The SPF algorithm creates a shortest-path tree to all hosts in an area or in the network backbone, with the router that is performing the calculation at the root of that tree. In order for the SPF algorithm to work in the correct manner, all routers in the area should have the same database information. In OSPF, this is performed via the database exchange process
The three sets that are used in the SPF calculation are:
- Unknown
- Tentative (TENT)
- PATH
When the SPF algorithm initializes, all nodes, except for the root, which is also referred to as 'self', are placed in the Unknown set or list.
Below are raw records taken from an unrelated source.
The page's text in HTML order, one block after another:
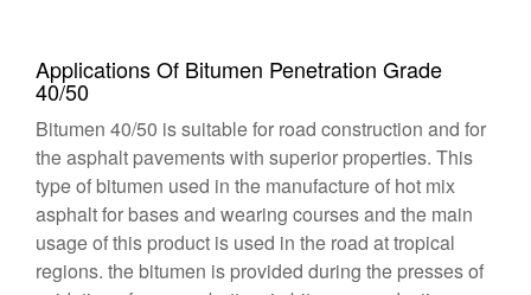
Applications Of Bitumen Penetration Grade
40/50
Bitumen 40/50 is suitable for road construction and for
the asphalt pavements with superior properties. This
type of bitumen used in the manufacture of hot mix
asphalt for bases and wearing courses and the main
usage of this product is used in the road at tropical
regions. the bitumen is provided during the presses of
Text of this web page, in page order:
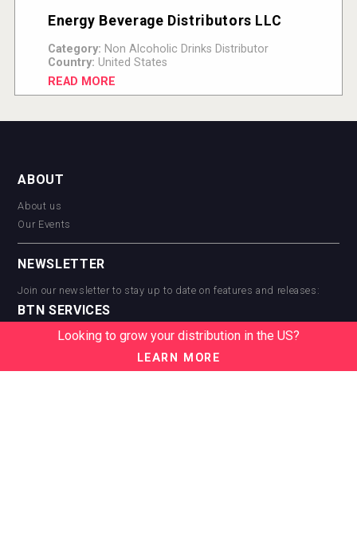
Energy Beverage Distributors LLC
Category: Non Alcoholic Drinks Distributor
Country: United States
READ MORE
ABOUT
About us
Our Events
NEWSLETTER
Join our newsletter to stay up to date on features and releases:
BTN SERVICES
BTN Distribution
BTN Supplier
Looking to grow your distribution in the US?
LEARN MORE
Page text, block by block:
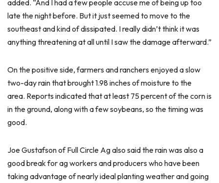
added. “And I had a few people accuse me of being up too
late the night before. But it just seemed to move to the
southeast and kind of dissipated. I really didn’t think it was
anything threatening at all until I saw the damage afterward.”
On the positive side, farmers and ranchers enjoyed a slow
two-day rain that brought 1.98 inches of moisture to the
area. Reports indicated that at least 75 percent of the corn is
in the ground, along with a few soybeans, so the timing was
good.
Joe Gustafson of Full Circle Ag also said the rain was also a
good break for ag workers and producers who have been
taking advantage of nearly ideal planting weather and going
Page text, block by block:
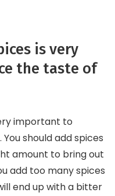
is very
the taste of
important to
should add spices
amount to bring out
add too many spices
end up with a bitter
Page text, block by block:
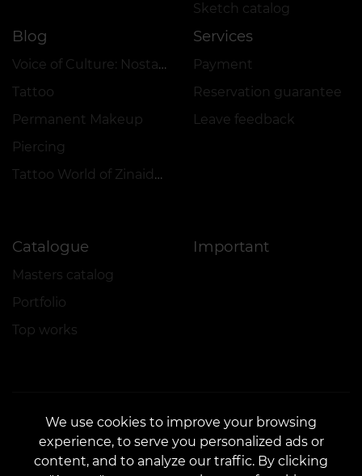
Sketch catalog
Blog
Voice of Culture: Nostalgia for the 2000s
Tattoo
Permanent Makeup
Piercing
Tattoo World of Zinaida Vishenka
Services
Payment
Reservation guarantee
Leave feedback
Catalogue
Masters catalog
Portfolio
Top works
Important
CONTACTS
Contact us: customers@vean-tattoo.com
We use cookies to improve your browsing
experience, to serve you personalized ads or
content, and to analyze our traffic. By clicking

The "root" is the router performing the SPF calculation. As SPF continues to run, nodes in the Unknown set are moved to the Tentative set beginning with the nodes directly connected to the root. The Tentative set is also commonly referred to simply as the TENT set or list.
As the router goes through the SPF calculation, the node in the TENT set or list that is closest (lowest cost) to the root is moved to the PATH or PATHS list or set. This process is repeated until all nodes are in the PATH set and the TENT list is empty and finally the shortest-path tree is built.
For example the OSPF database at router A would like below in the beginning.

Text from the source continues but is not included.